> EXCERPTED DATA
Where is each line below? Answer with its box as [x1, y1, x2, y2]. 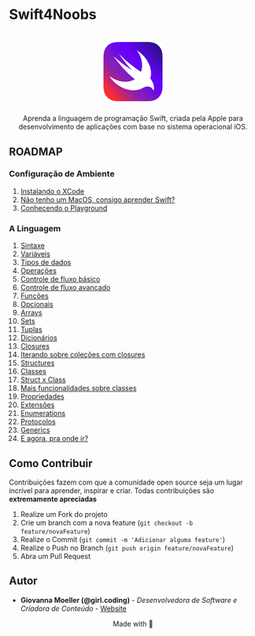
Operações [20, 266, 57, 275]
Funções [20, 291, 50, 301]
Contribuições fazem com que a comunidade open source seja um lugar [9, 477, 243, 487]
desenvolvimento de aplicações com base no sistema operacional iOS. [18, 122, 248, 132]
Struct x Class [20, 375, 66, 384]
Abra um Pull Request [20, 551, 91, 561]
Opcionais [20, 300, 54, 309]
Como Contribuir [9, 456, 93, 470]
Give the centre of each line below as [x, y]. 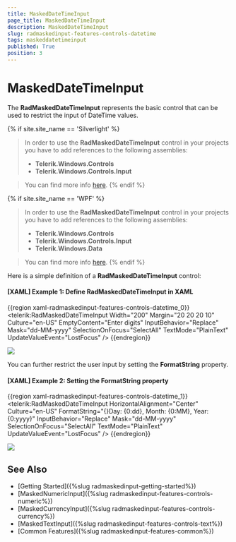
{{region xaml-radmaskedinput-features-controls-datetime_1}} [98, 397]
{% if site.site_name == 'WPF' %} [56, 198]
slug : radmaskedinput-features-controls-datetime [82, 34]
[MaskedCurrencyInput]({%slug [64, 509]
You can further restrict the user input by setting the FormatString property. [118, 365]
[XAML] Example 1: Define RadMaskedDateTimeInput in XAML [100, 292]
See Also [27, 469]
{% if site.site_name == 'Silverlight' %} [64, 128]
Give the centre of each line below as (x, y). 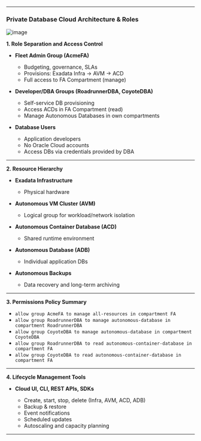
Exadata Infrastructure (44, 181)
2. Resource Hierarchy (34, 169)
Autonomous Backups (43, 273)
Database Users (35, 127)
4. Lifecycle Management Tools (46, 377)
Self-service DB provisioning (59, 103)
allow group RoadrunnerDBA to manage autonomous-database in (93, 321)
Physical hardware (47, 192)
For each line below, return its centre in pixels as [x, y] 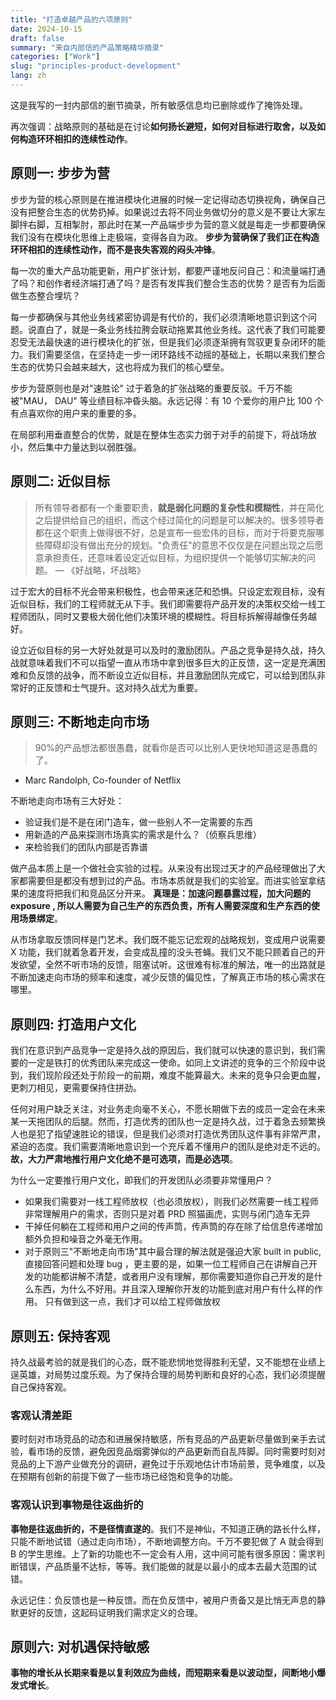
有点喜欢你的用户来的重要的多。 [76, 413]
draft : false [37, 38]
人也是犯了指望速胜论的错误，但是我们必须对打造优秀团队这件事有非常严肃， [168, 1134]
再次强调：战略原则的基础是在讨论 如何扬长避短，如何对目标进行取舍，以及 [163, 126]
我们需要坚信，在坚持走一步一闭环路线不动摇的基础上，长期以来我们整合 [176, 354]
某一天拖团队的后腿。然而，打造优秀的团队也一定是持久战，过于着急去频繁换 [168, 1122]
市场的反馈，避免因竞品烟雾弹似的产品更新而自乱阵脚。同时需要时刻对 [181, 1452]
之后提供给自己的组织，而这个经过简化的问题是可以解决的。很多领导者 [179, 520]
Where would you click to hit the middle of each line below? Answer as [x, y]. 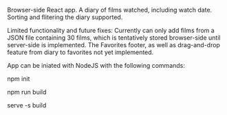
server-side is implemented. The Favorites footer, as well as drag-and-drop [113, 45]
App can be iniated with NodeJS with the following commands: [96, 65]
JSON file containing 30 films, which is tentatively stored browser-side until [114, 38]
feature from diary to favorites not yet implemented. [80, 52]
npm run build [27, 92]
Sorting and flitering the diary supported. [65, 17]
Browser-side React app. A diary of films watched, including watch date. [110, 10]
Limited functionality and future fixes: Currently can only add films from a [111, 30]
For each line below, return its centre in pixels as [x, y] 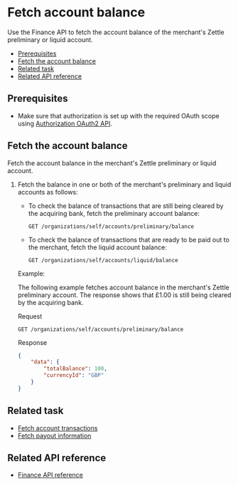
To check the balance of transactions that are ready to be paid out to [129, 239]
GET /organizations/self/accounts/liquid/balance [103, 260]
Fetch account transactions [58, 428]
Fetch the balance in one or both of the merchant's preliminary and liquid [124, 184]
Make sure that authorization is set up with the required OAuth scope [118, 115]
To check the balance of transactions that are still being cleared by [126, 206]
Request [30, 316]
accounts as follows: [48, 192]
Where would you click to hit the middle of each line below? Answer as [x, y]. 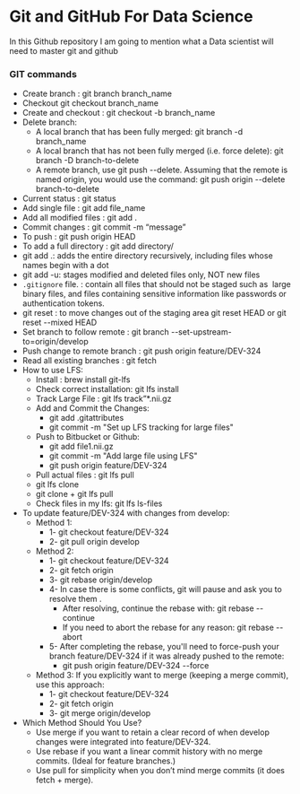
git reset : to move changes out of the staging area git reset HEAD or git [154, 313]
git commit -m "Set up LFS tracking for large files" [141, 427]
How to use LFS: [52, 371]
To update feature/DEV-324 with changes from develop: [126, 513]
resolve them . [75, 599]
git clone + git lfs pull [74, 494]
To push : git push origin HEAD [79, 237]
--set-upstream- [201, 332]

> DESCRIPTION OF THE TASK
Write out every entry again word for word, without any of the pictures.

> TASK ANSWER
Where is each line below? Answer with its box as [x1, y1, x2, y2]. 
Operações [20, 266, 57, 275]
Funções [20, 291, 50, 301]
Contribuições fazem com que a comunidade open source seja um lugar [9, 477, 243, 487]
desenvolvimento de aplicações com base no sistema operacional iOS. [18, 122, 248, 132]
Struct x Class [20, 375, 66, 384]
Abra um Pull Request [20, 551, 91, 561]
Opcionais [20, 300, 54, 309]
Como Contribuir [9, 456, 93, 470]
Give the centre of each line below as [x, y]. 
{{region xaml-radmaskedinput-features-controls-datetime_1}} [98, 397]
{% if site.site_name == 'WPF' %} [56, 198]
slug : radmaskedinput-features-controls-datetime [82, 34]
[MaskedCurrencyInput]({%slug [64, 509]
You can further restrict the user input by setting the FormatString property. [118, 365]
[XAML] Example 1: Define RadMaskedDateTimeInput in XAML [100, 292]
See Also [27, 469]
{% if site.site_name == 'Silverlight' %} [64, 128]
Give the centre of each line below as (x, y). 
Exadata Infrastructure (44, 181)
2. Resource Hierarchy (34, 169)
Autonomous Backups (43, 273)
Database Users (35, 127)
4. Lifecycle Management Tools (46, 377)
Self-service DB provisioning (59, 103)
allow group RoadrunnerDBA to manage autonomous-database in (93, 321)
Physical hardware (47, 192)
For each line below, return its centre in pixels as [x, y] 
有点喜欢你的用户来的重要的多。 [76, 413]
draft : false [37, 38]
人也是犯了指望速胜论的错误，但是我们必须对打造优秀团队这件事有非常严肃， [168, 1134]
再次强调：战略原则的基础是在讨论 如何扬长避短，如何对目标进行取舍，以及 [163, 126]
我们需要坚信，在坚持走一步一闭环路线不动摇的基础上，长期以来我们整合 [176, 354]
某一天拖团队的后腿。然而，打造优秀的团队也一定是持久战，过于着急去频繁换 [168, 1122]
市场的反馈，避免因竞品烟雾弹似的产品更新而自乱阵脚。同时需要时刻对 [181, 1452]
之后提供给自己的组织，而这个经过简化的问题是可以解决的。很多领导者 [179, 520]
Where would you click to hit the middle of each line below? Answer as [x, y]. 
server-side is implemented. The Favorites footer, as well as drag-and-drop [113, 45]
App can be iniated with NodeJS with the following commands: [96, 65]
JSON file containing 30 films, which is tentatively stored browser-side until [114, 38]
feature from diary to favorites not yet implemented. [80, 52]
npm run build [27, 92]
Sorting and flitering the diary supported. [65, 17]
Browser-side React app. A diary of films watched, including watch date. [110, 10]
Limited functionality and future fixes: Currently can only add films from a [111, 30]
For each line below, return its centre in pixels as [x, y] 
To check the balance of transactions that are ready to be paid out to [129, 239]
GET /organizations/self/accounts/liquid/balance [103, 260]
Fetch account transactions [58, 428]
Fetch the balance in one or both of the merchant's preliminary and liquid [124, 184]
Make sure that authorization is set up with the required OAuth scope [118, 115]
To check the balance of transactions that are still being cleared by [126, 206]
Request [30, 316]
accounts as follows: [48, 192]
Where would you click to hit the middle of each line below? Answer as [x, y]. 
git reset : to move changes out of the staging area git reset HEAD or git [154, 313]
git commit -m "Set up LFS tracking for large files" [141, 427]
How to use LFS: [52, 371]
To update feature/DEV-324 with changes from develop: [126, 513]
resolve them . [75, 599]
git clone + git lfs pull [74, 494]
To push : git push origin HEAD [79, 237]
--set-upstream- [201, 332]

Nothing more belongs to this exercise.